Warmwasser durch den Boiler kommt zustande, indem der Boiler warmes Wasser vorrätig erwärmt und für den Gebrauch bereithält. Er ist also ein Warmwasserspeicher im Gegensatz zu einem Gerät, das direkt beim Gebrauch Warmwasser zubereitet. Der Boiler hat den großen Vorteil, dass er nicht nur selbst Wärme erzeugt, um das Wasser zu erwärmen und danach auch warm zu halten, sondern auch warmes Wasser speichert. So kann man das vorrätig gespeicherte Wasser verwenden, ohne darauf warten zu müssen bis das kalte Wasser erwärmt wurde. Das ist nämlich der Nachteil eines Durchlauferhitzers, der nur bei Bedarf Warmwasser erzeugt.
Kosten für den Boiler
Die Anschaffungskosten eines Warmwasserspeichers für einen Privathaushalt sind von der Größe und der jeweiligen Funktionen abhängig und können zwischen 100 € und 300 € liegen. Was die Leistung betrifft, lohnt es sich einen Warmwasser durch den Boiler zu generieren, wenn rund um die Uhr warmes Wasser benötigt wird. Wird das vorrätige Warmwasser nicht häufig genutzt, kommt zu es zu einem erheblichen Wärmeverlust, da das Wasser dennoch automatisch immer wieder angeheizt wird. Den Wärmeverlust kann man dadurch verringern, wenn man das Gerät zum Beispiel nach Feierabend oder wenn man längere Zeit aus der Wohnung geht, ausschaltet. Zudem kann man mit einer Zeitschaltuhr, die eine Erwärmung des Wassers nach einem Zeitraum selbst bestimmt, die Verluste verringern. Dennoch muss man beim Warmwasser durch den Boiler im Vergleich zu alternativen Geräten wie dem Durchlauferhitzer mit höheren Wärmeverlusten rechnen.
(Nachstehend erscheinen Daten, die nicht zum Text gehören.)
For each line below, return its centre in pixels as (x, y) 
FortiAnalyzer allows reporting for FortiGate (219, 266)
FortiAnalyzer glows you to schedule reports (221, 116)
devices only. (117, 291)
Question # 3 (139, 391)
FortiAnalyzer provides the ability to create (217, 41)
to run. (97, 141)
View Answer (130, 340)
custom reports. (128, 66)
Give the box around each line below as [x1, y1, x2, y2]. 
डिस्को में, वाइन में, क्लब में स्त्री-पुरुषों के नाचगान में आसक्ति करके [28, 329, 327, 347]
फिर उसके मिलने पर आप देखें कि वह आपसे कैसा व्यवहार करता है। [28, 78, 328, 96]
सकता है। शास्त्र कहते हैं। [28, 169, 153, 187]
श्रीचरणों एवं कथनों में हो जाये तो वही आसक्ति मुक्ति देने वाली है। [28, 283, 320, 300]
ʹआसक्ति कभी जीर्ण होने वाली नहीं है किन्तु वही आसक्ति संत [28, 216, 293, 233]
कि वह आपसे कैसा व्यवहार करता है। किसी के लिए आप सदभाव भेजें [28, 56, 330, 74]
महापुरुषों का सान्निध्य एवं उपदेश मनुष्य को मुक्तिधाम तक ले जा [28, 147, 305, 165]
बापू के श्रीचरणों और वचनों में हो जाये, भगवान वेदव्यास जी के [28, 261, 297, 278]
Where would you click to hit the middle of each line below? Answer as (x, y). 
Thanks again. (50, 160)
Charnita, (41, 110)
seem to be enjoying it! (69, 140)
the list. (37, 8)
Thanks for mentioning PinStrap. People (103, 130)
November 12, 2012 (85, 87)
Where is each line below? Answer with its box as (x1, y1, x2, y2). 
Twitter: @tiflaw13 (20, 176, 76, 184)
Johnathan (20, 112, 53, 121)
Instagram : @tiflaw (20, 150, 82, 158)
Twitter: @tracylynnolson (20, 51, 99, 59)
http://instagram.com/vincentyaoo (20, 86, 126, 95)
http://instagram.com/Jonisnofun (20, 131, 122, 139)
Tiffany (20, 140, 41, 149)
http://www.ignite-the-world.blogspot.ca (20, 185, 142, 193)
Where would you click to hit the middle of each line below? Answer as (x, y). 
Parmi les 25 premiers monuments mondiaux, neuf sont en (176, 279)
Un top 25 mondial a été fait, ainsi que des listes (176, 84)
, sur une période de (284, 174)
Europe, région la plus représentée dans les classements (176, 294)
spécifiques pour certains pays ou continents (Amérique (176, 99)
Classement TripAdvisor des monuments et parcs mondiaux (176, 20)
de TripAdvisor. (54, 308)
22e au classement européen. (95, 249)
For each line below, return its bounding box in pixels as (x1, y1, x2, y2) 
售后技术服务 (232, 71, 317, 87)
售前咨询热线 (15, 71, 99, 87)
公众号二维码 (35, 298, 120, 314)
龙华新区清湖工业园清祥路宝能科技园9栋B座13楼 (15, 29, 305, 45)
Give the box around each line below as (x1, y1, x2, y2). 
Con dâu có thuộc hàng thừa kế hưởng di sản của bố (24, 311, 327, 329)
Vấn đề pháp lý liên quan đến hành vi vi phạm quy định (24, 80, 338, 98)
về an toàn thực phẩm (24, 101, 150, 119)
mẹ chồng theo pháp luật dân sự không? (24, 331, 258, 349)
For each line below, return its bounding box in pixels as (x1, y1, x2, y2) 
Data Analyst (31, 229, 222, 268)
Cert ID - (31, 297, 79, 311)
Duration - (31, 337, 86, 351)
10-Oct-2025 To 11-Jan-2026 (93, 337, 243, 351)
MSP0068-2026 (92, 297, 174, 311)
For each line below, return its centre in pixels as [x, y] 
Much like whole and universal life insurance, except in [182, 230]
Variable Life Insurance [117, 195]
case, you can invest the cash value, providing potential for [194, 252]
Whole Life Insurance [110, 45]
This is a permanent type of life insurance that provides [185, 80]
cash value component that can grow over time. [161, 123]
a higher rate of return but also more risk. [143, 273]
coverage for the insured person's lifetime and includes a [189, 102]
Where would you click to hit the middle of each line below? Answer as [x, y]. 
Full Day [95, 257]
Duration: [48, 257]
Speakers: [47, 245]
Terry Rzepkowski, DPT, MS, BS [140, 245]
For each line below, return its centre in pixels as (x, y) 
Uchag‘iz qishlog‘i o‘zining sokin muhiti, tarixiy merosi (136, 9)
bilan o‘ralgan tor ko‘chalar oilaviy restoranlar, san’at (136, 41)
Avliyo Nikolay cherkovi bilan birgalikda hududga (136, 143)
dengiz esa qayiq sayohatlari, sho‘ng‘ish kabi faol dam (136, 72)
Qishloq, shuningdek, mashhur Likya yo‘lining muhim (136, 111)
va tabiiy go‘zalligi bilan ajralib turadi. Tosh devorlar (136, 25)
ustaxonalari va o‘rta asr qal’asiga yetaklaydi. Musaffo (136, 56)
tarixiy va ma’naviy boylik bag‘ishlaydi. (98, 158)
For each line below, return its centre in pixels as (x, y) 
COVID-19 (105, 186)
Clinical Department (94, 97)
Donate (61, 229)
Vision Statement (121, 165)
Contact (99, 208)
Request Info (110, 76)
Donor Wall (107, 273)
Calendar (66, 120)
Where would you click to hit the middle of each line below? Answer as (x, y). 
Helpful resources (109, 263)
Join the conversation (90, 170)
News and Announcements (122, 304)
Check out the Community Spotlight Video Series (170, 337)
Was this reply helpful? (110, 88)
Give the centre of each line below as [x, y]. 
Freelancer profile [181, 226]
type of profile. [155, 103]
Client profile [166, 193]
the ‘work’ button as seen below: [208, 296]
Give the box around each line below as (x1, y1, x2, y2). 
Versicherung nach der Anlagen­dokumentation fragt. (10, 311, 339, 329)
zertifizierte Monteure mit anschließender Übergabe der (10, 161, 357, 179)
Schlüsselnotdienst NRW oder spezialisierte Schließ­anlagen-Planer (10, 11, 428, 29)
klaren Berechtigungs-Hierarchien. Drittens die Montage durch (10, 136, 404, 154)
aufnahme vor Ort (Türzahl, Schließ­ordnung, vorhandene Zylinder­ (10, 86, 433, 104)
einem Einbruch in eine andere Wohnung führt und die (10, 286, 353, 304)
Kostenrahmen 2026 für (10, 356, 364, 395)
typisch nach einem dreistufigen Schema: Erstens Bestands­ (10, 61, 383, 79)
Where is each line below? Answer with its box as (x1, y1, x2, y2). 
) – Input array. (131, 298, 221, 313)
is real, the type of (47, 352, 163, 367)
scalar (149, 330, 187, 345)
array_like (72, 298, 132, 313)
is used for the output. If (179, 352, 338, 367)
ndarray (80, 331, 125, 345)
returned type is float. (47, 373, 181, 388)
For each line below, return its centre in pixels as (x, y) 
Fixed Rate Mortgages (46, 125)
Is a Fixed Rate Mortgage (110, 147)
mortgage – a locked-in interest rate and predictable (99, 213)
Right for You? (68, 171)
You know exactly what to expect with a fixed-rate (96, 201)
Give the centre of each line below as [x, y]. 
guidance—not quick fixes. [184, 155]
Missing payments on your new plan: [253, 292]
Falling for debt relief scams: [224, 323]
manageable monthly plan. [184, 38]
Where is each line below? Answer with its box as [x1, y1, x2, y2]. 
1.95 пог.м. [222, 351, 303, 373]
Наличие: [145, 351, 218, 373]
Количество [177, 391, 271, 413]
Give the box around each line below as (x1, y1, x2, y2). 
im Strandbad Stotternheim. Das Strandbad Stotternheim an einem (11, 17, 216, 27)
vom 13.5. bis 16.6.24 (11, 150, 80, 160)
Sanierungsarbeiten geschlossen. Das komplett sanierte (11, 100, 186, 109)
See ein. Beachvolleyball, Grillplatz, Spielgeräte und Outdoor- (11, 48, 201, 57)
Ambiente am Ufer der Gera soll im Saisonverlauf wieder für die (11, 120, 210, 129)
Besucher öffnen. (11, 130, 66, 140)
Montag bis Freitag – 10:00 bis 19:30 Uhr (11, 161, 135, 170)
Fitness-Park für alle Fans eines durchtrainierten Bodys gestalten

Alternativen zum Warmwasserspeicher
Durchlauferhitzer sind Geräte, die nur dann warmes Wasser zur Verfügung stellen, wenn es tatsächlich gebraucht wird. Man muss nur lediglich einige Minuten darauf warten bis das Wasser erwärmt ist. Diese Geräte eignen sich vor allem für Singlehaushalte oder kleine Haushalte, da sie im Vergleich zum Warmwasser durch den Boiler geringere Wärmeverluste produzieren. Da sich die Kosten für Strom und Gas stetig erhöhen, empfiehlt sich eine Kostenberechnung für den eigenen Haushalt mit dem jeweiligen Wasserverbrauch und die Überlegung, ob Warmwasser vorrätig benötigt wird. Denn für die ständige vorrätige Erwärmung wird sehr viel Strom bzw. Gas verbraucht. Somit hat der Verbraucher am Ende nicht nur Kosten für den Wasserverbrauch, sondern auch höhere Kosten für den Energieträger zu zahlen.